Exposure definition:

Exposure was defined as receipt of a prescription opioid analgesic between 2010 and 2015. Based on the Consortium to Study Opioid Use and Trends criteria,25,26 we summed all the days’ supply for all opioid prescriptions filled by each patient during the first 6 months of opioid therapy (i.e., index period). This information was used to assign each patient to a treatment strategy categorized either as daily POS (i.e., long-term or chronic use) if a patient had more than 90 days’ supply of prescription opioids during the index period or as non-daily POS (i.e., short term use) otherwise.27 This strategy assumed that overlapping opioid prescriptions were taken sequentially until all opioid medications were consumed. We disregarded treatment changes that occurred during the follow-up period as patients were assumed to remain on their defined treatment strategy. We computed the average daily MME, and the number of providers and pharmacies used during the index period to fulfill opioid prescription requirements. Opioid prescription dosing information was converted to daily morphine milligram equivalent (MME) by multiplying the quantity of each prescription by the strength of the prescription, divided by the days’ supply received, and multiplying this total by published conversion factors.28 For patients who received more than one opioid prescription on any given day, the MME of all prescriptions were added together. Although there is no known ceiling effect for most opioid analgesics, based on recent studies and CDC prescribing guidelines, the average daily MME was categorized as < 50, 50-90, or >90 MME daily for descriptive purposes.9,19,29

Covariate information:

Confounding factors needed to ensure comparability of exposure groups were specified a priori. The dataset contained information on the patient’s sex, type of insurance, type of health plan, and US states grouped into five census regions. Age in years, was calculated as of the index opioid prescription date. Clinical characteristics that may influence both the initial pattern of POS and mortality, such as Charlson comorbidity index, common pain conditions, mental health disorders, pregnancy-related conditions and surgical procedures; occurrence of sprains and fractures, and substance use disorders including alcohol, tobacco, opioids and other substances were identified during the baseline and index periods using ICD-9 and ICD-10 codes.30 All clinical diagnosis variables were used to indicate if the patient had been diagnosed with or treated for the condition during the baseline period.
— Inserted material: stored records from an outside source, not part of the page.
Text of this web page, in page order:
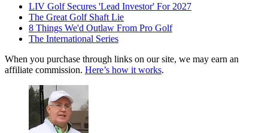
LIV Golf Secures 'Lead Investor' For 2027
The Great Golf Shaft Lie
8 Things We'd Outlaw From Pro Golf
The International Series
When you purchase through links on our site, we may earn an
affiliate commission. Here’s how it works.
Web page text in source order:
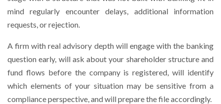
mind regularly encounter delays, additional information
requests, or rejection.
A firm with real advisory depth will engage with the banking
question early, will ask about your shareholder structure and
fund flows before the company is registered, will identify
which elements of your situation may be sensitive from a
compliance perspective, and will prepare the file accordingly.
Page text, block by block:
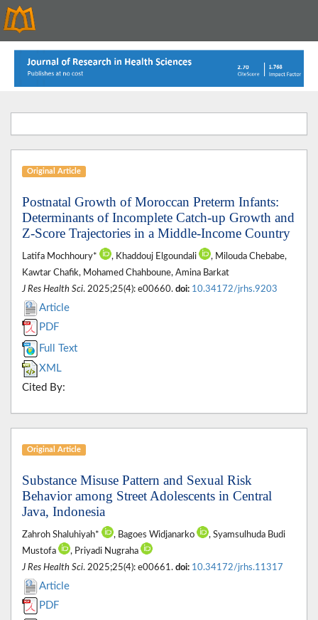
Original Article
Postnatal Growth of Moroccan Preterm Infants:
Determinants of Incomplete Catch-up Growth and
Z-Score Trajectories in a Middle-Income Country
Latifa Mochhoury* , Khaddouj Elgoundali
, Milouda Chebabe,
Kawtar Chafik, Mohamed Chahboune, Amina Barkat
J Res Health Sci. 2025;25(4): e00660. doi: 10.34172/jrhs.9203
Article
PDF
Full Text
XML
Cited By:
Original Article
Substance Misuse Pattern and Sexual Risk
Behavior among Street Adolescents in Central
Java, Indonesia
Zahroh Shaluhiyah* , Bagoes Widjanarko
, Syamsulhuda Budi
Mustofa
, Priyadi Nugraha
J Res Health Sci. 2025;25(4): e00661. doi: 10.34172/jrhs.11317
Article
PDF
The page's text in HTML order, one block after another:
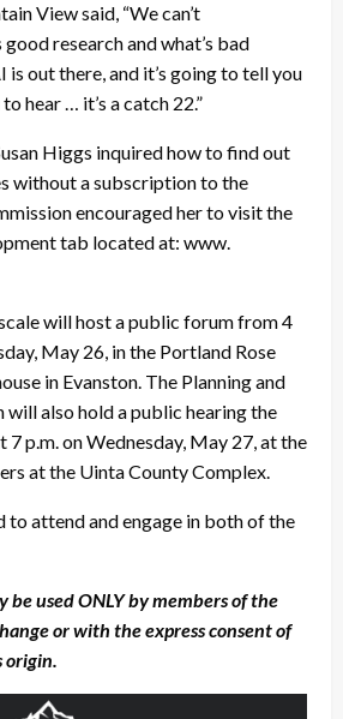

Use of psychiatric medications such as benzodiazepines, antidepressants, antipsychotics, and gabapentin was defined as having one or more prescription claims during the index period, irrespective of whether that use overlapped with use of an opioid prescription.26 We used prescription information to identify psychiatric conditions on the assumption that this approach is likely to define the presence of clinically significant psychiatric comorbidity with greater specificity than diagnostic codes. A listing of ICD-9, ICD-10 and CPT codes used to identify various conditions is provided in the Online Appendix (eTable 27).

Outcome measurement:

The study outcome was all-cause mortality independently ascertained by the data vendor through linkage of the database with the Social Security Administration Death Master file.31 The specificity of this master file for detecting mortality status has been estimated to range from 97% to 100%.3235 Our database contained no information on the underlying causes of death and since only the month and year of death are recorded, the date of death was imputed to be the last calendar day of each month. For each patient, person-time of follow-up was measured from the end of index period to death, disenrollment, the end of a 1-year follow-up period or end of the study (i.e., December 31, 2015), whichever came first. Because mortality was captured in the master file and not measured, individuals were censored 12 months after the last medical encounter.36

Statistical Analysis:

Descriptive statistics were computed for demographic, clinical, and prescription characteristics at baseline and presented by initial pattern of POS. We estimated overall median follow-up time and crude death rate for the study sample. Overall survival among the two exposure groups (daily versus non-daily) was compared using unadjusted and inverse-probability-weighted (IPW) Kaplan-Meier survival curves.37 We assumed that conditional on measured baseline covariates, those exposed to daily and nondaily POS are exchangeable. We fit unadjusted and adjusted multivariable Cox regression model to estimate hazard ratios (HR) with 95% confidence intervals (CI) used to determine the association of initial pattern of POS with the rate of all-cause mortality, adjusting for patient-level baseline covariates to control for confounding. Restricted quadratic splines were used to finely control for continuous confounders (age and average MME) allowing for a non-linear relationship with time-to-death.38 Based on the graphical visual inspection of the log-log survival curves the assumption of proportional hazards for initial pattern of POS was satisfied (Appendix eFigure 2).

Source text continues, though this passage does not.